In our work designing and guiding organizations and their people practices, we find that many leaders want to start with the big things. A major re-org, a revamp of company values, or a massively redesigned performance management system. Often, they’re trying to fix a common problem. Maybe teams and managers aren’t delivering results. Maybe employees aren’t communicating, collaborating, or maybe even getting along. People just don’t seem to be on the same page. 

Before diving into the big stuff, we always ask: what’s your team’s approach to feedback? In our experience, feedback is a deceptively simple thing that makes or breaks a working culture. Often, teams lean one of two ways: leaders dole out harsh, poorly delivered feedback, creating a culture of fear, or avoid feedback altogether, leading to misunderstandings and unresolved conflict. Both will hold a team back equally. Neither can be fixed with a re-org. 

Instead of reinventing the wheel for these organizations, we’ll often hold a feedback workshop, giving them chances to practice giving and receiving (constructive!) criticism and praise. Here’s what we cover, and how you can apply it. 

First, what is feedback? 

Feedback is information. Whether you choose to seek it out or not, people around you have information about you: how your work is being received, how your behaviours are impacting them, and how you’re perceived in general. 

Sharing this information is what we call feedback, and we share it in order to:

  • Encourage things that are having a positive impact on us/them/work
  • Discourage things that are having a negative impact on us/them/work

The two main types of feedback are praise and criticism.
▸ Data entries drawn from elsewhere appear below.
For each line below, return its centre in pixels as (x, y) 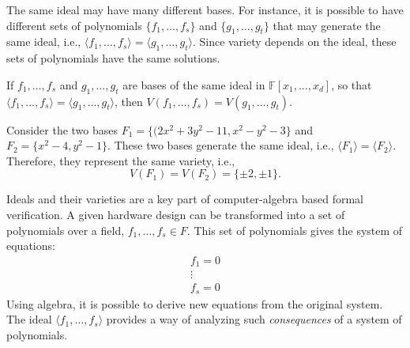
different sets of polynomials (74, 25)
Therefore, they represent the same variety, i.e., (121, 160)
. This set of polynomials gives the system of (295, 230)
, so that (352, 84)
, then (129, 101)
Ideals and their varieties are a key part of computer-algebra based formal (185, 199)
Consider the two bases (62, 129)
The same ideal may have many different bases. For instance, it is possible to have (205, 9)

Why do we avoid giving it?

Feedback can be scary, and it’s easy to make excuses to avoid it. When it comes to praise, we often forget how important it is. We may feel awkward or shy, or think the person who looks like they’ve got it all together already knows what a great impact they’re having. 

When it comes to criticism, we tend to worry about the other person’s feelings, are scared of a bad reaction, not sure if it’s our place, or not sure if it’s a big enough deal that we need to have an awkward conversation about it. 
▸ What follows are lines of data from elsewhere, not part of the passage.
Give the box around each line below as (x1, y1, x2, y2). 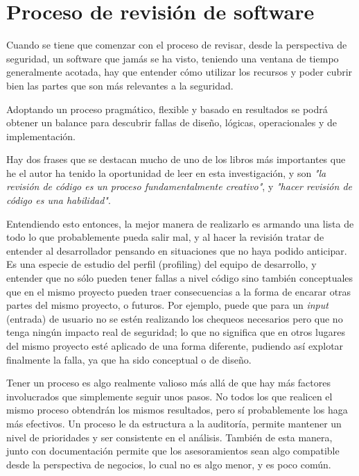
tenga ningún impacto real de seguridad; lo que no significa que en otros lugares (6, 325, 345, 339)
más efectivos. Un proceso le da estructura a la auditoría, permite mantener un (6, 416, 342, 430)
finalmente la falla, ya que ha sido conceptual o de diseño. (6, 352, 252, 366)
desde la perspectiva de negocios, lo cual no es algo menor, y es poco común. (6, 457, 331, 471)
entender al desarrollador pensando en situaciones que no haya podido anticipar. (6, 243, 347, 257)
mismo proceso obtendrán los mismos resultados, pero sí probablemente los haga (6, 402, 348, 417)
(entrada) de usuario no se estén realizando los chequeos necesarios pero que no (6, 311, 343, 325)
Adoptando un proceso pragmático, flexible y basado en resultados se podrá (6, 101, 328, 116)

But if we avoid giving feedback about small stuff, it can easily snowball. This causes further stress, and depending on the situation, may contribute to harming the other person’s chances of success. 

Should you be giving it?

A few things to consider before you go ahead and share feedback are:

Is this feedback important/relevant? Generally yes, if:

  • The thing they’re (not) doing is having a significant good or bad impact
  • We are likely to be in a similar situation again
  • It needs to be encouraged or discouraged going forward
  • I have checked my personal biases
  • I am certain the feedback is fair and reasonable in the circumstances

Am I the right person to deliver it? Generally, yes if:

  • The thing they’re (not) doing is impacting me or my work personally
  • They asked me specifically for feedback
  • I am their manager/they are my manager

Ask for help from HR if your situation has complexities, for example:

  • The issue is serious, maybe disciplinary and you are not their manager
  • The issue is very sensitive or delicate
  • You have a fraught relationship, there are politics, or you are scared or uncertain

Or if you need help for any other reason. Many HR folks are happy to give you some coaching (or even a practice session) for some feedback you’re looking to deliver.
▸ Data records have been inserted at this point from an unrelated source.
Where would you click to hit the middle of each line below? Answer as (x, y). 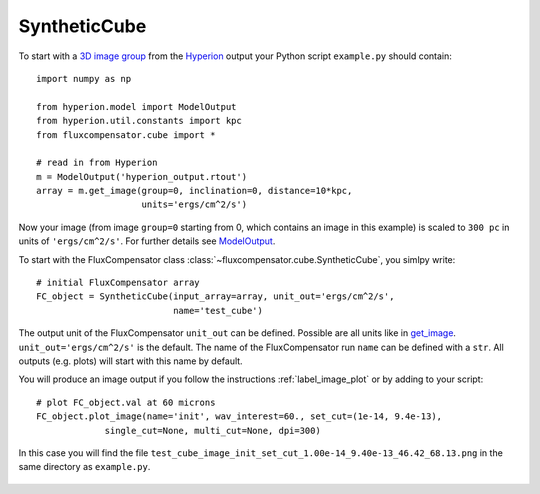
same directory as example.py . (84, 467)
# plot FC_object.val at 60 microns (126, 402)
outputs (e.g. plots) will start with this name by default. (131, 361)
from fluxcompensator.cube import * (126, 134)
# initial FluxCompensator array (118, 283)
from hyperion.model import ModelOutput (136, 106)
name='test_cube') (218, 310)
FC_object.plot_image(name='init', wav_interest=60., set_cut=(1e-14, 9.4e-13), (239, 416)

Caution: When to reconsider

Not all feedback is valid, and some can be actively harmful. Always check your biases, and think before delivering feedback that is:

  • Related to someone’s body or appearance. If there is a valid reason (such as a specific, written, and appropriate dress code), stick to facts when delivering feedback. If your organization does have a dress code, ensure it has been reviewed by someone familiar with bias and discrimination in dress codes.
  • Related to something that someone cannot change, like their voice.
  • Not feedback that you’d give to someone else in a similar role or position. 
  • Based on hearsay, not fact checked, or not looking at the whole picture.
  • Is motivated by a desire to “help” someone from a different cultural background to assimilate.
  • Based on how your personal preferences and preferred way of doing things. 

Structuring your feedback

Writing your feedback out before you deliver it can help you organize your thoughts, zoom out and assess the significance of the situation, spot things that are in your own control, and imagine a way forward. 

There are many feedback structures out there to choose from. For its simplicity and specificity, we like the SBI format: Situation, Behaviour, Impact. In this format, you’ll write a feedback statement which covers the Situation (what are we talking about?) Behaviour (what did they do or not do?) and the Impact it had (what was the result?)

When describing the other person’s behaviour, make sure to stick to plain facts (“you were 20 minutes late for the meeting today”). Don’t create your own story or narrative (“you’re always late because you don’t respect my time”). 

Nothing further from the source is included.